In crediting luck, Buffett not only points to the birth lottery, in which some people are born into more privileged circumstances than others, but also recognizes that to a great extent he owes the accomplishments of his professional life to the manifold contributions of other people, known and unknown, past and present. They have collectively done Buffett enormous favors, affording him security and education, providing modern infrastructure, science and communications systems and creating a sophisticated market in which he could do business. Because of this, Buffett claims, “society is responsible for a very significant percentage of what I’ve earned.”
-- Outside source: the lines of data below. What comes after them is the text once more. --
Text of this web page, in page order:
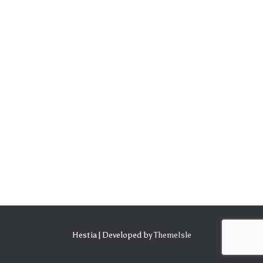
Hestia | Developed byThemeIsle
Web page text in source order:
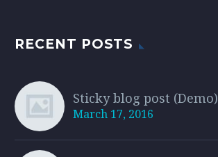
RECENT POSTS
Sticky blog post (Demo)
March 17, 2016
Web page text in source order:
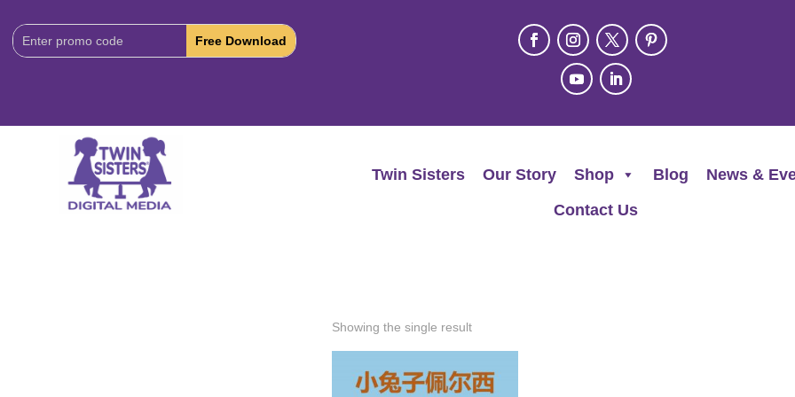
Download
Code:
Twin Sisters Our Story Shop Blog
News &
Contact Us
Showing the single result

“But if this is true,” ask Gar Alperovitz and Lew Daly in Unjust Deserts, “doesn’t society deserve a very significant share of what [Buffett] has received?” This question clearly indicates how thoroughly Alperovitz and Daly want their new book to upend commonplace notions about the relationships between economic growth, productivity and wealth. The duo cite “extraordinary developments” in the study of knowledge and economic growth as the foundation of their contentions. But they are actually returning the economic discussion to where it started, with Smith, Ricardo, Mill and Marx–to moral philosophy and debates about the values that should inform public policy. Their foremost ethical question is, given that we owe most of our productivity to a common social inheritance, to what extent can we say that we have “earned” our personal wealth? If we see far, it is because we stand on the shoulders of giants, the argument goes. Therefore, a large portion of what we claim as payment for our productivity should actually go to the Goliaths who are doing the heavy work of holding us up. Even if your eyesight is much better than average, your individual claim is limited.
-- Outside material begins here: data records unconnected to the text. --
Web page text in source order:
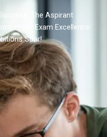
The Aspirant
Exam Excellence.
Soar!
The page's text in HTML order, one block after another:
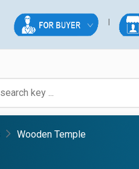
Wooden Temple
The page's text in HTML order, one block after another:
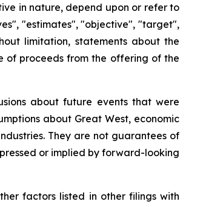
in nature, depend upon or refer to
"estimates", "objective", "target",
limitation, statements about the
of proceeds from the offering of the
about future events that were
about Great West, economic
They are not guarantees of
or implied by forward-looking
factors listed in other filings with
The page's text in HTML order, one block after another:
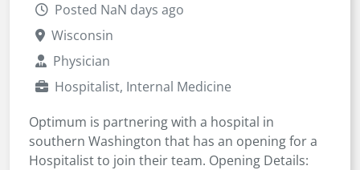
Posted NaN days ago
Wisconsin
Physician
Hospitalist, Internal Medicine
Optimum is partnering with a hospital in
southern Washington that has an opening for a
Hospitalist to join their team. Opening Details:

Most of us with regular work lives get up in the morning, expend our energy and intelligence to meet the day’s challenges and retire, depleted, in the evening. In this respect, Alperovitz and Daly claim, we toil away our workdays just as, for example, subsistence farmers did for thousands of years. What makes us more “productive” than these forebears–in the sense that they often struggled to ward off starvation, while we, relatively speaking, are surrounded by abundance–is not our individual strength, initiative or daring. Rather, it is our inheritance of thousands of years of cultural knowledge, innovation and discovery. Owing to this legacy, a person in the United States working the same number of hours as an American from as recently as 1870 will produce, on average, some fifteen times more economic output.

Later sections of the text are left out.